***** Given data
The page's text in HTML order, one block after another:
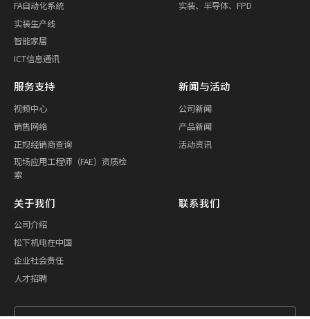
FA自动化系统
实装生产线
智能家居
ICT信息通讯
实装、半导体、FPD
服务支持
视频中心
销售网络
正规经销商查询
现场应用工程师（FAE）资质检
索
新闻与活动
公司新闻
产品新闻
活动资讯
关于我们
公司介绍
松下机电在中国
企业社会责任
人才招聘
联系我们
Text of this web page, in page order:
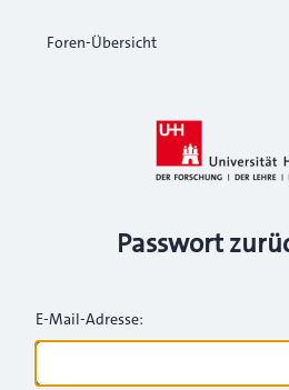
Foren-Übersicht
Passwort
E-Mail-Adresse:
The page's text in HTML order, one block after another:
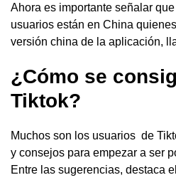
Ahora es importante señalar
usuarios están en China
versión china de la aplicación,
¿Cómo se
Tiktok?
Muchos son los usuarios de
y consejos para empezar a ser
Entre las sugerencias, destaca
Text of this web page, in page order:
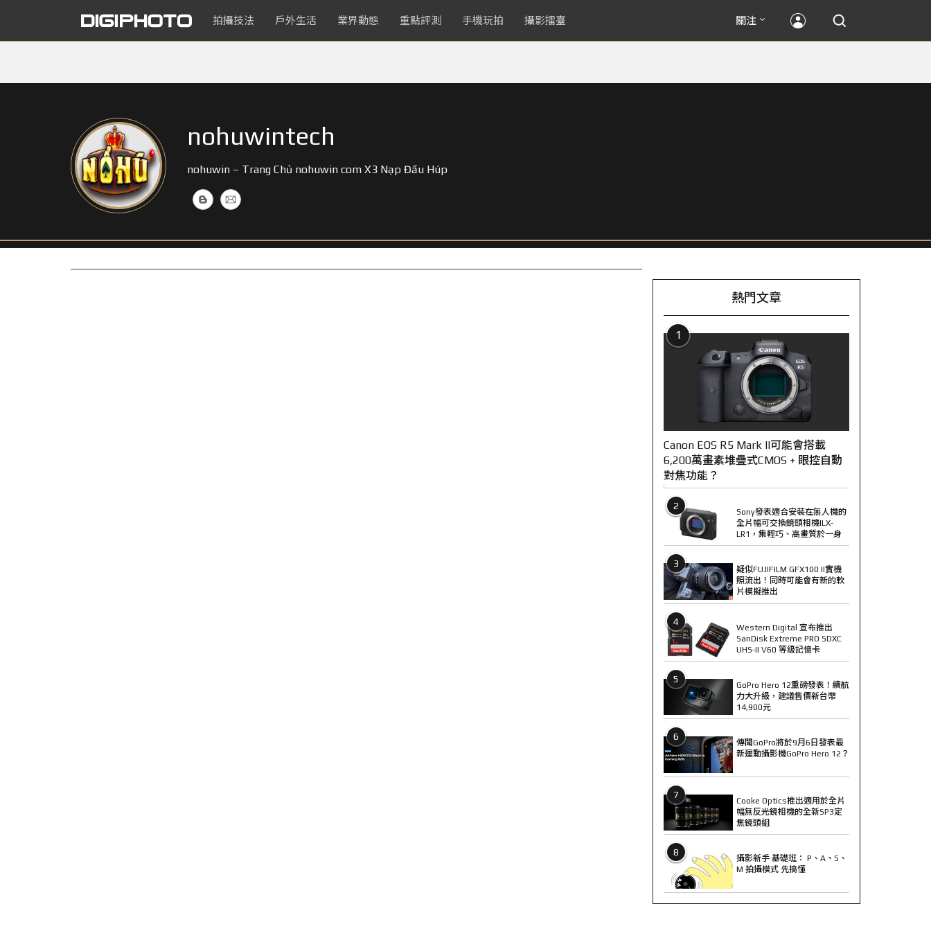
拍攝技法 戶外生活 業界動態 重點評測 手機玩拍 攝影擂臺 關注
nohuwintech
nohuwin – Trang Chủ nohuwin com X3 Nạp Đầu Húp
熱門文章
1
Canon EOS R5 Mark II可能會搭載
6,200萬畫素堆疊式CMOS + 眼控自動
對焦功能？
2
Sony發表適合安裝在無人機的
全片幅可交換鏡頭相機ILX-
LR1，集輕巧、高畫質於一身
3
疑似FUJIFILM GFX100 II實機
照流出！同時可能會有新的軟
片模擬推出
4
Western Digital 宣布推出
SanDisk Extreme PRO SDXC
UHS-II V60 等級記憶卡
5
GoPro Hero 12重磅發表！續航
力大升級，建議售價新台幣
14,900元
6
傳聞GoPro將於9月6日發表最
新運動攝影機GoPro Hero 12？
7
Cooke Optics推出適用於全片
幅無反光鏡相機的全新SP3定
焦鏡頭組
8
攝影新手 基礎班： P、A、S、
M 拍攝模式 先搞懂
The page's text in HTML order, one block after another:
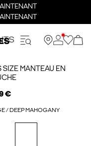
SIZE MANTEAU EN
€
/ DEEP MAHOGANY
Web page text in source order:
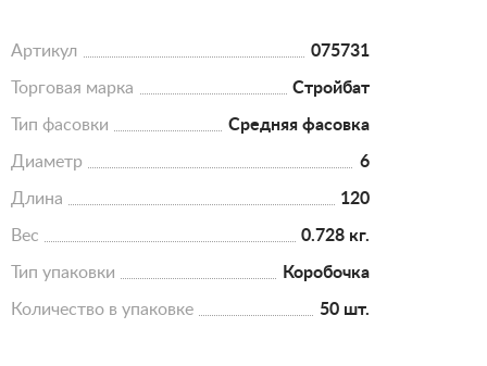
Артикул 075731
Торговая марка Стройбат
Тип фасовки Средняя фасовка
Диаметр 6
Длина 120
Вес 0.728 кг.
Тип упаковки Коробочка
Количество в упаковке 50 шт.
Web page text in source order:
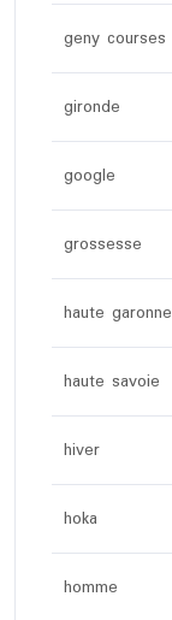
geny courses
gironde
google
grossesse
haute garonne
haute savoie
hiver
hoka
homme
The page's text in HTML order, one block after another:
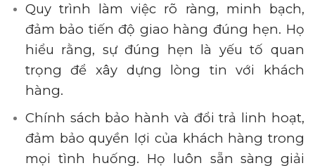
Quy trình làm việc rõ ràng, minh bạch,
đảm bảo tiến độ giao hàng đúng hẹn. Họ
hiểu rằng, sự đúng hẹn là yếu tố quan
trọng để xây dựng lòng tin với khách
hàng.
Chính sách bảo hành và đổi trả linh hoạt,
đảm bảo quyền lợi của khách hàng trong
mọi tình huống. Họ luôn sẵn sàng giải
**********
▸ Work to complete: Output each line exactly as shown above; no pictures go in the copy.

▸ Answer to the problem:
The page's text in HTML order, one block after another:
FA自动化系统
实装生产线
智能家居
ICT信息通讯
实装、半导体、FPD
服务支持
视频中心
销售网络
正规经销商查询
现场应用工程师（FAE）资质检
索
新闻与活动
公司新闻
产品新闻
活动资讯
关于我们
公司介绍
松下机电在中国
企业社会责任
人才招聘
联系我们
Text of this web page, in page order:
Foren-Übersicht
Passwort
E-Mail-Adresse:
The page's text in HTML order, one block after another:
Ahora es importante señalar
usuarios están en China
versión china de la aplicación,
¿Cómo se
Tiktok?
Muchos son los usuarios de
y consejos para empezar a ser
Entre las sugerencias, destaca
Text of this web page, in page order:
拍攝技法 戶外生活 業界動態 重點評測 手機玩拍 攝影擂臺 關注
nohuwintech
nohuwin – Trang Chủ nohuwin com X3 Nạp Đầu Húp
熱門文章
1
Canon EOS R5 Mark II可能會搭載
6,200萬畫素堆疊式CMOS + 眼控自動
對焦功能？
2
Sony發表適合安裝在無人機的
全片幅可交換鏡頭相機ILX-
LR1，集輕巧、高畫質於一身
3
疑似FUJIFILM GFX100 II實機
照流出！同時可能會有新的軟
片模擬推出
4
Western Digital 宣布推出
SanDisk Extreme PRO SDXC
UHS-II V60 等級記憶卡
5
GoPro Hero 12重磅發表！續航
力大升級，建議售價新台幣
14,900元
6
傳聞GoPro將於9月6日發表最
新運動攝影機GoPro Hero 12？
7
Cooke Optics推出適用於全片
幅無反光鏡相機的全新SP3定
焦鏡頭組
8
攝影新手 基礎班： P、A、S、
M 拍攝模式 先搞懂
The page's text in HTML order, one block after another:
SIZE MANTEAU EN
€
/ DEEP MAHOGANY
Web page text in source order:
Артикул 075731
Торговая марка Стройбат
Тип фасовки Средняя фасовка
Диаметр 6
Длина 120
Вес 0.728 кг.
Тип упаковки Коробочка
Количество в упаковке 50 шт.
Web page text in source order:
geny courses
gironde
google
grossesse
haute garonne
haute savoie
hiver
hoka
homme
The page's text in HTML order, one block after another:
Quy trình làm việc rõ ràng, minh bạch,
đảm bảo tiến độ giao hàng đúng hẹn. Họ
hiểu rằng, sự đúng hẹn là yếu tố quan
trọng để xây dựng lòng tin với khách
hàng.
Chính sách bảo hành và đổi trả linh hoạt,
đảm bảo quyền lợi của khách hàng trong
mọi tình huống. Họ luôn sẵn sàng giải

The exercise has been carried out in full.